At Lending Bee, we build refinance planning into the initial mortgage conversation. If you’re buying now with a higher rate, we’ll monitor market shifts and notify you when a refinance could save money. We also make sure the original loan product doesn’t include costly prepayment penalties or refinancing restrictions.
Breaking the Rate-Lock Gridlock
Many current homeowners are hesitant to sell because they’re “locked in” to ultra-low mortgage rates from past years. But as prices cool and inventory grows, more of these owners may decide to list—bringing even more inventory into the market. This shift could increase options for buyers and create better comps for appraisals.
We help clients prepare to act quickly when attractive refinance or purchase opportunities arise, especially when inventory surges further.
Tailored Mortgage Solutions from Lending Bee
Every buyer is different.
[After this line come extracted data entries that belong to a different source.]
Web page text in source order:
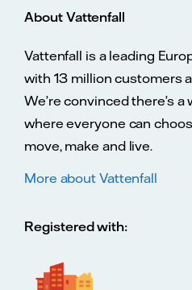
About Vattenfall
Vattenfall is a leading
with 13 million customers
We’re convinced there’s
where everyone can
move, make and live.
More about Vattenfall
Registered with:
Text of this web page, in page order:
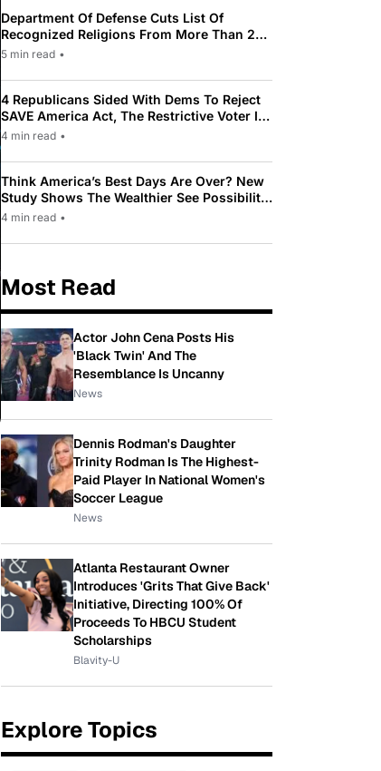
Department Of Defense Cuts List Of
Recognized Religions From More Than 200
To Only 31
5 min read •
4 Republicans Sided With Dems To Reject
SAVE America Act, The Restrictive Voter ID
Law Pushed By Trump
4 min read •
Think America’s Best Days Are Over? New
Study Shows The Wealthier See Possibility
While Most Americans See Decline
4 min read •
Most Read
Actor John Cena Posts His
'Black Twin' And The
Resemblance Is Uncanny
News
Dennis Rodman's Daughter
Trinity Rodman Is The Highest-
Paid Player In National Women's
Soccer League
News
Atlanta Restaurant Owner
Introduces 'Grits That Give Back'
Initiative, Directing 100% Of
Proceeds To HBCU Student
Scholarships
Blavity-U
Explore Topics
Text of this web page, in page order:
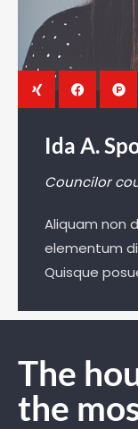
Ida A.
Councilor
Aliquam non
elementum
Quisque
The
the
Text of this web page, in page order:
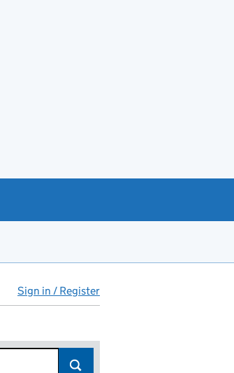
Sign in / Register
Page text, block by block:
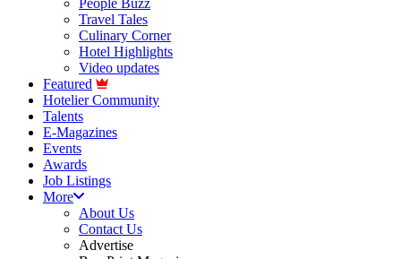
People Buzz
Travel Tales
Culinary Corner
Hotel Highlights
Video updates
Featured
Hotelier Community
Talents
E-Magazines
Events
Awards
Job Listings
More
About Us
Contact Us
Advertise
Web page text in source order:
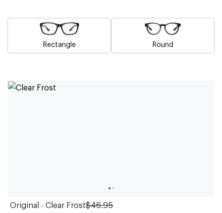
Rectangle Round
Original - Clear Frost$46.95
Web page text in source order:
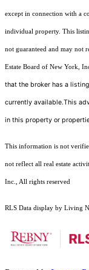
except in connection with a
individual property. This
not guaranteed and may not
Estate Board of New York,
that the broker has a
currently available.This
in this property or
This information is not
not reflect all real estate
Inc., All rights reserved
RLS Data display by Living
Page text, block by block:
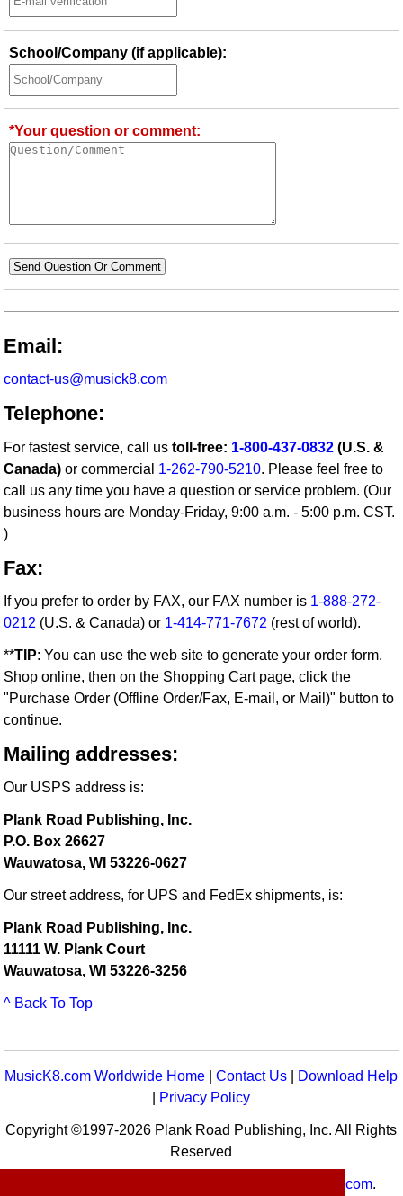
School/Company (if applicable):
*Your question or comment:
Send Question Or Comment
Email:
contact-us@musick8.com
Telephone:
For fastest service, call ustoll-free: 1-800-437-0832 (U.S. &
Canada) or commercial 1-262-790-5210. Please feel free to
call us any time you have a question or service problem. (Our
business hours are Monday-Friday, 9:00 a.m. - 5:00 p.m. CST.
)
Fax:
If you prefer to order by FAX, our FAX number is 1-888-272-
0212 (U.S. & Canada) or 1-414-771-7672 (rest of world).
**TIP: You can use the web site to generate your order form.
Shop online, then on the Shopping Cart page, click the
"Purchase Order (Offline Order/Fax, E-mail, or Mail)" button to
continue.
Mailing addresses:
Our USPS address is:
Plank Road Publishing, Inc.
P.O. Box 26627
Wauwatosa, WI 53226-0627
Our street address, for UPS and FedEx shipments, is:
Plank Road Publishing, Inc.
11111 W. Plank Court
Wauwatosa, WI 53226-3256
^ Back To Top
MusicK8.com Worldwide Home |Contact Us
Download Help
Privacy Policy
Copyright ©1997-2026 Plank Road Publishing, Inc. All Rights
Reserved
MusicK8.com.
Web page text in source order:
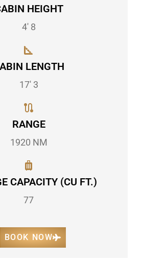
HEIGHT
4' 8
LENGTH
17' 3
RANGE
1920 NM
CAPACITY (CU FT.)
77
BOOK NOW
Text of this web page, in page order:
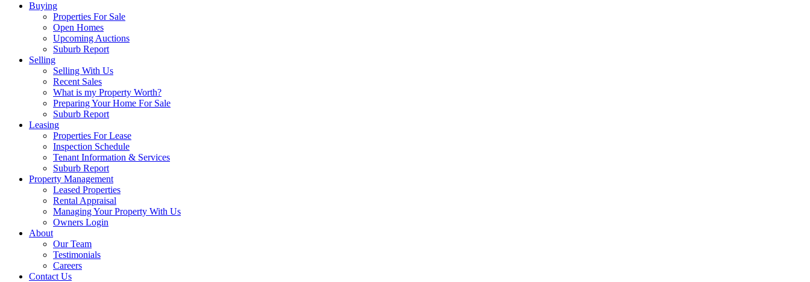
Buying
Properties For Sale
Open Homes
Upcoming Auctions
Suburb Report
Selling
Selling With Us
Recent Sales
What is my Property Worth?
Preparing Your Home For Sale
Suburb Report
Leasing
Properties For Lease
Inspection Schedule
Tenant Information & Services
Suburb Report
Property Management
Leased Properties
Rental Appraisal
Managing Your Property With Us
Owners Login
About
Our Team
Testimonials
Careers
Contact Us
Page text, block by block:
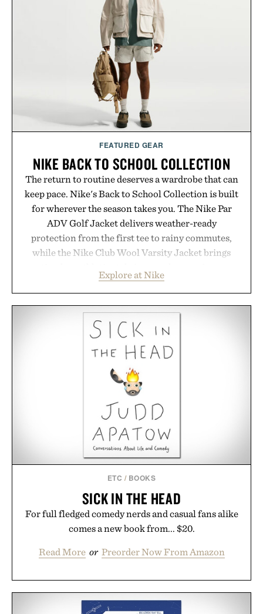
life takes you long after the final point.
Presented by Nike.
FEATURED GEAR
NIKE BACK TO SCHOOL COLLECTION
The return to routine deserves a wardrobe that can
keep pace. Nike's Back to School Collection is built
for wherever the season takes you. The Nike Par
ADV Golf Jacket delivers weather-ready
protection from the first tee to rainy commutes,
while the Nike Club Wool Varsity Jacket brings
Heading beyond the pavement, the ACG "Misery
Ridge" GORE-TEX Jacket is ready for changing
mountain conditions. Complete the look with
vintage icons like the Air Jordan 4 Retro or lace up
the Nike Alphafly 3 when it's time to chase your
next personal best. Whether you're heading back to
campus, back to the office, or simply back into your
routine, Nike's latest collection is built for the
season ahead.
Presented by Nike.
Explore at Nike
ETC / BOOKS
SICK IN THE HEAD
For full fledged comedy nerds and casual fans alike
comes a new book from... $20.
Read More or Preorder Now From Amazon
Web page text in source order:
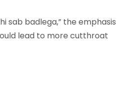
sab badlega,” the emphasis
lead to more cutthroat
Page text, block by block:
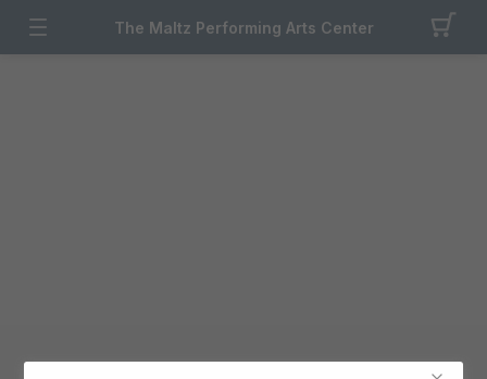
The Maltz Performing Arts Center
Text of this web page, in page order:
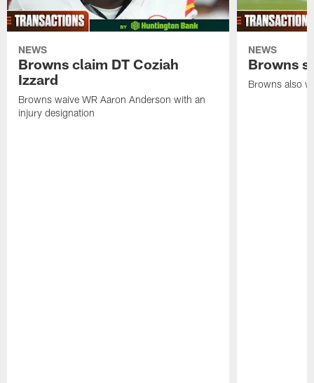
NEWS
Browns claim DT Coziah
Izzard
Browns waive WR Aaron Anderson with an
injury designation
NEWS
Browns
Browns also
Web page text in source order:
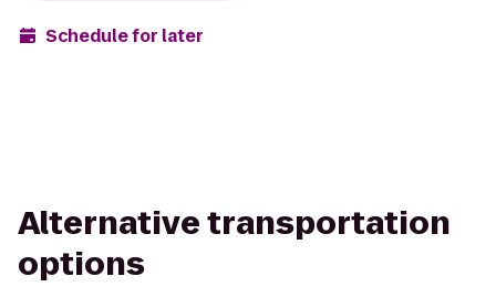
Schedule for later
Alternative transportation
options
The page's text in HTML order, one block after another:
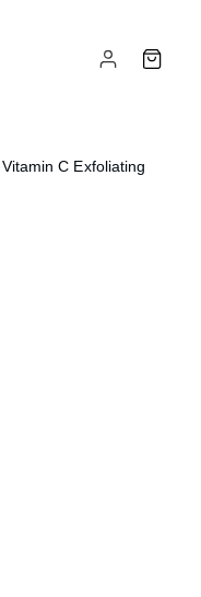
C Exfoliating
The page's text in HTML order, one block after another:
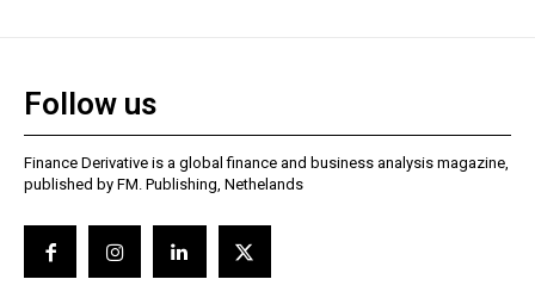
Follow us
Finance Derivative is a global finance and business analysis magazine,
published by FM. Publishing, Nethelands
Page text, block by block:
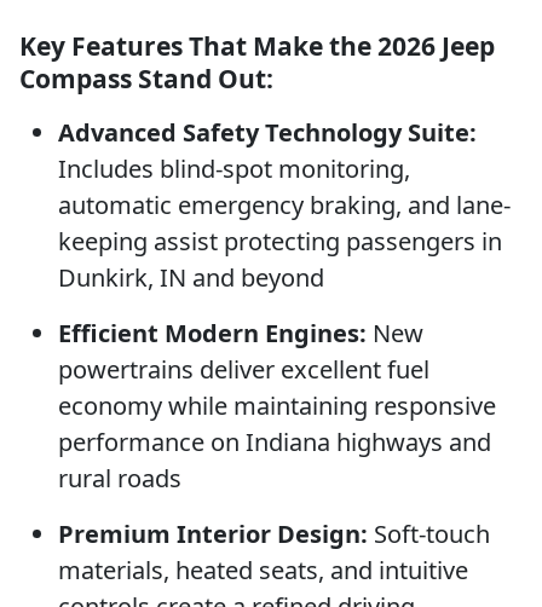
Key Features That Make the 2026 Jeep
Compass Stand Out:
Advanced Safety Technology Suite:
Includes blind-spot monitoring,
automatic emergency braking, and lane-
keeping assist protecting passengers in
Dunkirk, IN and beyond
Efficient Modern Engines: New
powertrains deliver excellent fuel
economy while maintaining responsive
performance on Indiana highways and
rural roads
Premium Interior Design: Soft-touch
materials, heated seats, and intuitive

That’s why Lending Bee offers personalized guidance at every stage of the mortgage process. We help clients:
- Compare fixed-rate vs. adjustable-rate mortgages based on timing and budget
- Evaluate whether jumbo, conforming, FHA, or VA loans make the most sense
- Use seller concessions to offset costs or lower interest rates
- Lock in rates early and refinance later if the market improves
- Stay informed on San Diego’s market trends and mortgage rate forecasts
Our team stays ahead of the data so our clients can make smart decisions without stress. Rising inventory creates opportunity—but only for those who are prepared.